The SS Central America, the fabled “Ship of Gold,” sank off
the coast of the Carolinas amid a fierce storm in September 1857,
while on the way to New York City. The loss of its treasure was a
factor contributing to the Panic of 1857.
Part of its golden treasure was recovered in the 1980s and marketed
in the 1990s, but those coins were American. An expedition in 2014 to
recover more from the wreckage revealed an array of world coins,
including what experts record as the finest known Australian 1855
Sydney Mint gold sovereign, made during the first year of that mint’s operations.
Now graded PCGS MS-62+, it is one of 82 sunken treasure world gold
coins representing 10 different countries retrieved from the
SS Central America in 2014 and recently cataloged by the
California Gold Marketing Group and certified by Professional Coin
Rare Australian gold
“The 1855 Sydney Sovereign is the equivalent of the U.S. 1854-S Half
Eagle; both ‘S’ mints, both first year of striking. It’s an amazing
discovery,” stated Dwight Manley, managing partner of the California
Gold Marketing Group. Only four coins are known to survive of the
1854-S Coronet gold $5 half eagle mintage, from the San Francisco
Mint’s first year.
Inside Coin World: Mint’s heritage assets are
slowly coming to light Some of the U.S. Mint’s
greatest treasures, its “heritage assets,” are slowly coming out of
the vaults and into the open for collectors to marvel over.
“An 1856 Sydney Mint Sovereign, now graded PCGS AU58 and even rarer
than the 1855, also was found. Someone apparently traveled from
Australia to the San Francisco area with the 1855 and 1856 gold
coins,” Manley revealed.
“It is fascinating to think about how these coins got to San
Francisco. Were they carried by an Aussie miner seeking his fortune
during the California Gold Rush or acquired as winnings in a gold camp
poker game? Those two coins were onboard when the SS Central
America went down 161 years ago,” said Manley.
“The two Australian coins were found in the same area of the seabed
more than 7,000 feet below the surface of the Atlantic Ocean off the
coast of the Carolinas,” explained Bob Evans.
Evans was the chief scientist on the 1980s missions that first
located and recovered a portion of the fabulous SS Central
America treasure and then assisted with the 2014 recovery.
“Communication, commerce, and travel between California and
Australia were fully developed during the 1850s, in spite of the
7,500-mile steamship voyage required. The Australian Gold Rush that
started in 1851 attracted a diverse, multi-national throng, quickly
changing the demographics of the former penal colony. Many among the
international crowd of gold-seekers visited both Australia and
California seeking their fortunes,” explained Evans.
Coins from other countries abound
The vast majority of the more than 3,000 gold coins recovered in
2014 were struck in the United States.
The retrieved world gold coins, however, in addition to the two
Australian gold pieces, represent an interesting mix of Latin American
and European entities. Source countries and the number of coins found
follow: Bolivia (1); Federal Republic of Central America (1); Costa
Rica (3); France (20); Great Britain (41); Mexico (5, including 3
contemporary counterfeits), Netherlands (6); Peru (2); and Spain (1).

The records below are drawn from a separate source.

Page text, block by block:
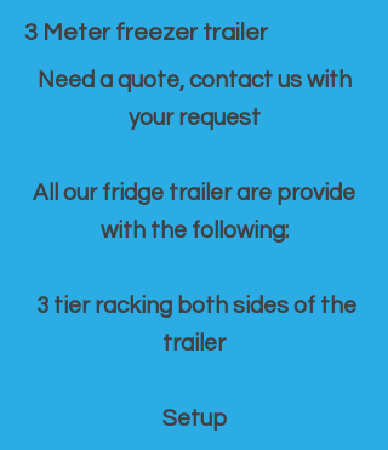
3 Meter freezer trailer
Need a quote, contact us with
your request
All our fridge trailer are provide
with the following:
3 tier racking both sides of the
trailer
Setup
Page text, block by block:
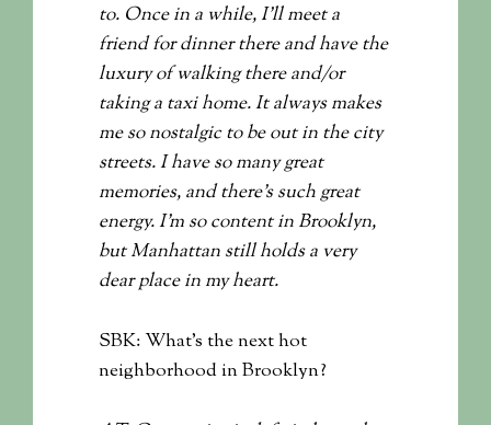
to. Once in a while, I’ll meet a
friend for dinner there and have the
luxury of walking there and/or
taking a taxi home. It always makes
me so nostalgic to be out in the city
streets. I have so many great
memories, and there’s such great
energy. I’m so content in Brooklyn,
but Manhattan still holds a very
dear place in my heart.
SBK: What’s the next hot
neighborhood in Brooklyn?

Some notable British coins among those recovered in 2014, now graded
and cataloged, are an 1852 Victoria sovereign with Arabic 1, graded
PCGS MS-63+; an 1855 Victoria sovereign, PCGS MS-62; and two 1856
Victoria sovereigns, one graded PCGS MS-62, the other PCGS MS-61.
Also now certified are a Costa Rican 1855-JB half-escudo coin graded
PCGS MS-63; a French 1854-A Napoleon III 5-franc coin, and an 1855-A
Napoleon III 20-franc coin, both graded PCGS MS-61; a Mexican 1852-Go
8-escudo coin, PCGS MS-61; a Netherlands 1840 Willem I 10-gulden coin,
PCGS MS-63+; and a Spanish Ferdinand VII 1809-S Draped Bust 2-escudo
coin, graded PCGS AU-50, the oldest-date gold piece recovered from the
“It’s kismet that one of the recovered coins from the SS Central
America, an 1835 2 Escudos, was from the Central America
Republic,” said Manley.
The Federal Republic of Central America was a sovereign state
between 1823 and 1841, comprising at times part of what is now Costa
Rica, El Salvador, Guatemala, Honduras, southern Mexico and Nicaragua.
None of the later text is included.